= Generally Accepted Accounting Practice (UK) =

British regulatory body establishing company account preparation practices

Generally Accepted Accounting Practice in the UK (UK GAAP or GAAP (UK)) is the overall body of regulation establishing how company accounts must be prepared in the United Kingdom. Company accounts must also be prepared in accordance with applicable company law (for UK companies, the Companies Act 2006; for companies in the Channel Islands and the Isle of Man, companies law applicable to those jurisdictions).

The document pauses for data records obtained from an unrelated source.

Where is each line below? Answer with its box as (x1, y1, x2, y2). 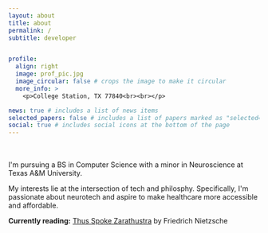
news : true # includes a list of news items (8, 107, 159, 115)
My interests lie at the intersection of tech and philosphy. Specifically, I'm (8, 184, 249, 193)
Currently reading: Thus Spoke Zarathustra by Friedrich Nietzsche (8, 216, 228, 226)
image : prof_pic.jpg (15, 70, 84, 78)
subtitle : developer (8, 33, 77, 42)
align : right (15, 63, 59, 71)
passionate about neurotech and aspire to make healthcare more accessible (8, 192, 258, 202)
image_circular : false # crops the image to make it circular (15, 77, 227, 85)
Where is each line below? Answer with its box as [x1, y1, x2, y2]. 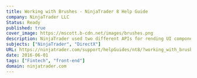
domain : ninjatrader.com [6, 63, 67, 69]
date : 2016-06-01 [6, 52, 49, 58]
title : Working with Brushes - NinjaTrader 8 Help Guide [6, 8, 148, 15]
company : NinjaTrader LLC [6, 14, 69, 20]
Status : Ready [6, 19, 41, 25]
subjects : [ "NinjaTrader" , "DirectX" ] [6, 42, 101, 48]
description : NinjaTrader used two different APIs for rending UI [6, 36, 172, 42]
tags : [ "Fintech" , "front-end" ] [6, 57, 85, 63]
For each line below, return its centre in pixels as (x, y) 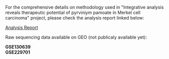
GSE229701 (18, 52)
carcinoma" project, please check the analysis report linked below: (75, 18)
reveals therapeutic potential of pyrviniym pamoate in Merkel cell (73, 12)
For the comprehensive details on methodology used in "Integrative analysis (85, 7)
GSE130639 (18, 47)
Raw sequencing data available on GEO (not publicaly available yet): (76, 37)
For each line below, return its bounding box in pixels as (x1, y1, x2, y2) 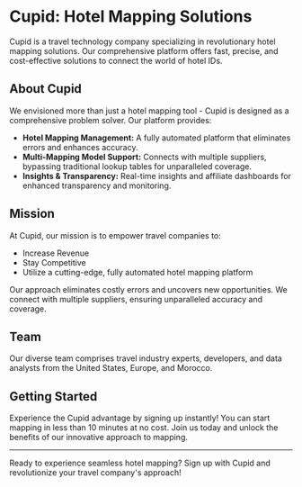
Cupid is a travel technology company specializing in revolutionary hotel (9, 36, 276, 47)
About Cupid (9, 81, 83, 96)
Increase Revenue (22, 248, 90, 258)
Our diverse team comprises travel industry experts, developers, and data (9, 353, 283, 364)
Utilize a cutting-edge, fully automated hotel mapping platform (22, 266, 253, 277)
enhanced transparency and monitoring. (22, 180, 172, 191)
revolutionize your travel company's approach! (9, 467, 182, 478)
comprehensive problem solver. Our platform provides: (9, 114, 212, 125)
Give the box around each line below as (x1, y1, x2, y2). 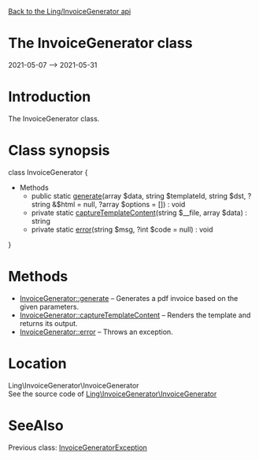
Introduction (8, 88, 91, 106)
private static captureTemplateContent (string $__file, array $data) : (31, 208, 248, 217)
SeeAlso (8, 417, 65, 434)
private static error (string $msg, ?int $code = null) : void (31, 224, 214, 234)
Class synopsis (8, 142, 110, 160)
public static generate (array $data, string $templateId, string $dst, (31, 191, 246, 200)
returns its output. (19, 318, 78, 328)
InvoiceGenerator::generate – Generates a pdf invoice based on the (19, 293, 239, 302)

Generally accepted accounting practice is a statutory term in the UK Taxes Acts. The abbreviation "GAAP" is also accepted as an abbreviation for the term used in other jurisdictions, Generally Accepted Accounting Principles, or Generally Accepted Accounting Policies.

== History ==
Accounting standards derive from a number of sources. The chief standard-setter is the Accounting Standards Board (ASB), which issues standards called Financial Reporting Standards (FRS). The ASB is part of the Financial Reporting Council, an independent regulator funded by a levy on listed companies, and it replaced the Accounting Standards Committee (ASC), which was disbanded in 1990 following a number of criticisms of its work. To the extent that the ASC's pronouncements, known as Statements of Standard Accounting Practice (SSAPs), have not been replaced by FRS, they remain in force.

== Process for setting standards==
The ASB has a formal exposure process for proposed standards. Early concepts are issued as Discussion Papers. These are released to the public and comments invited. Where a new standard is to be proposed, a Financial Reporting Exposure Draft (FRED) is released for comment. The standard in final form is only issued when comments have been incorporated or addressed. This aims to address the criticisms levelled at the ASC, whose comment process was less rigorous.

Issues that require an immediate solution are considered by the Urgent Issues Task Force (UITF). The UITF comprises a number of senior figures from industry and accounting firms. It meets as necessary to consider pressing issues and issues Abstracts which become binding immediately.

== Legislation ==
The principal legislation governing reporting in the UK is laid down in the Companies Act 2006, which incorporates the requirements of European law. The Companies Act sets out certain minimum reporting requirements for companies and, for example, requires limited companies to file their accounts with the Registrar of Companies who makes them available to the general public.

From 2005, this framework changed as a result of European law requiring that all listed European companies report under International Financial Reporting Standards (IFRS). In the UK, companies which are not listed have the option to report either under IFRS or under UK GAAP. Recently issued UK FRSs have, in any case replicated the wording of corresponding IFRS, reducing the differences between the two sets of standards significantly.

== New UK GAAP ==
A new financial reporting framework came into effect in the UK on 1 January 2015.

The UK's Financial Reporting Council (FRC) published five standards which together form the basis of the new UK regime. The Financial Reporting Standard for Smaller Entities will continue to be available for those that qualify to use it and will remain fundamentally unaltered for the time being.

In March 2013, the FRC (now responsible for issuing accounting standards in the UK) issued FRS 102, The Financial Reporting Standard Applicable in the UK and Republic of Ireland. This followed the issue of FRS 100 Application of Financial Reporting Requirements and FRS 101 The Reduced Disclosure Framework in November 2012. Together these standards make up what is commonly being referred to by accountants as new UK GAAP, which takes mandatory effect for accounting periods commencing on or after 1 January 2015.

FRS 102 replaces almost 3000 pages of current UK and Ireland GAAP with just over 300. The main purpose is to make reporting requirements proportionate to the size of the entity, and it also includes changes to disclosure, measurement, and recognition.